MATERIAL TO PROCESS:
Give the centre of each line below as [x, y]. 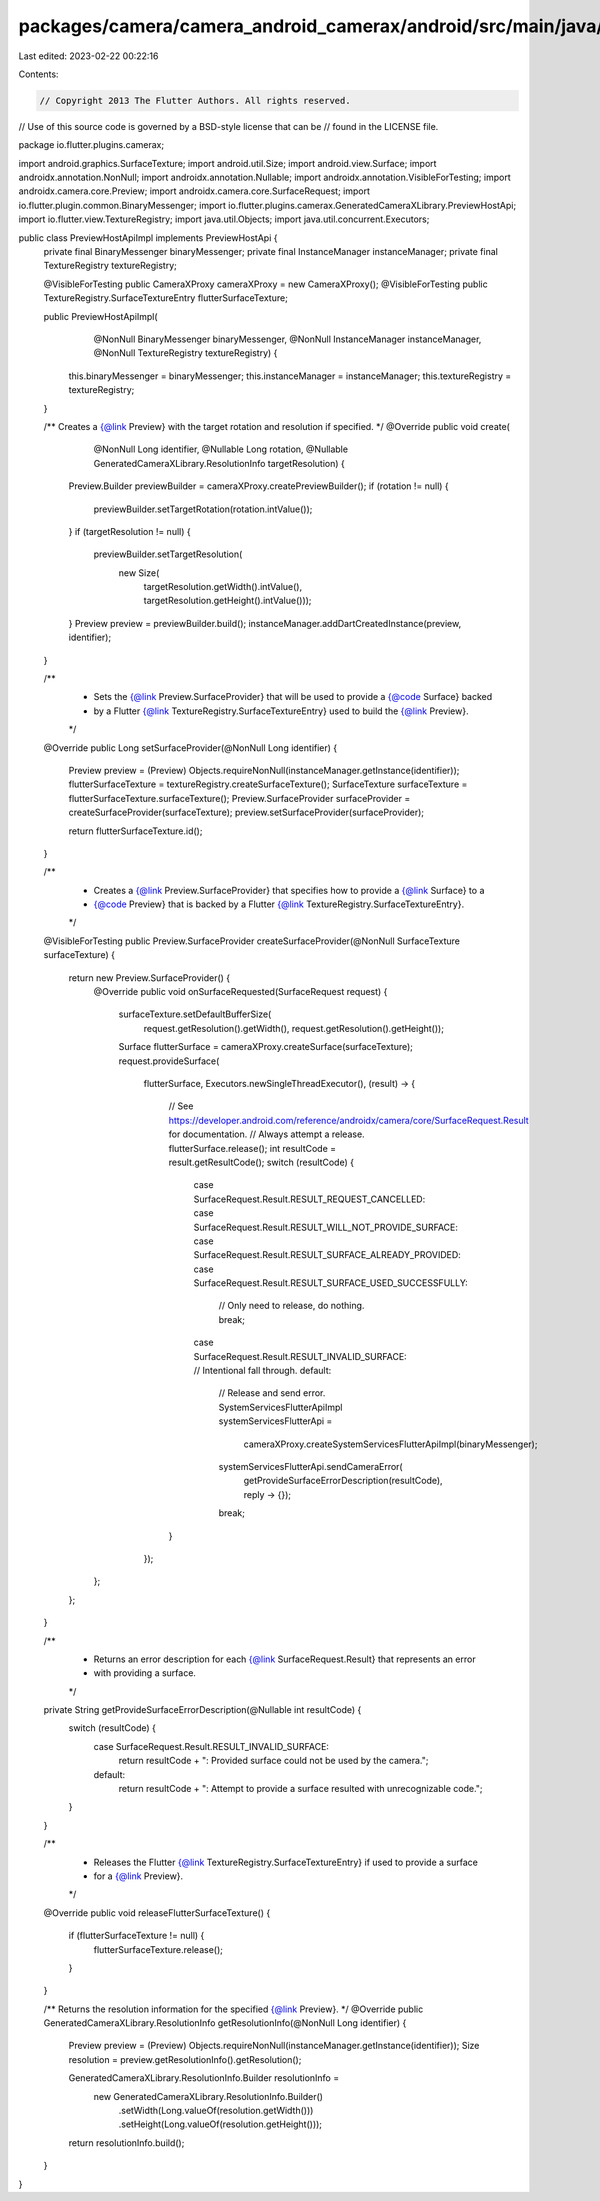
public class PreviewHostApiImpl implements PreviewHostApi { [148, 237]
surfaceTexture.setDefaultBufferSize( [195, 1014]
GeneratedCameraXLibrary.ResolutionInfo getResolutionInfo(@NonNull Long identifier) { [225, 2023]
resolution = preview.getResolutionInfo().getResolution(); [185, 2059]
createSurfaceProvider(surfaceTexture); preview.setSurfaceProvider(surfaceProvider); [246, 812]
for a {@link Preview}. [138, 1876]
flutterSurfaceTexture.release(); [158, 1949]
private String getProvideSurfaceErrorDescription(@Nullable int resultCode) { [202, 1710]

EXERCISE GOAL: Please copy the data above character for character, skipping any pictures.

SOLVED EXERCISE:
Give the centre of each line below as [x, y]. 
public class PreviewHostApiImpl implements PreviewHostApi { [148, 237]
surfaceTexture.setDefaultBufferSize( [195, 1014]
GeneratedCameraXLibrary.ResolutionInfo getResolutionInfo(@NonNull Long identifier) { [225, 2023]
resolution = preview.getResolutionInfo().getResolution(); [185, 2059]
createSurfaceProvider(surfaceTexture); preview.setSurfaceProvider(surfaceProvider); [246, 812]
for a {@link Preview}. [138, 1876]
flutterSurfaceTexture.release(); [158, 1949]
private String getProvideSurfaceErrorDescription(@Nullable int resultCode) { [202, 1710]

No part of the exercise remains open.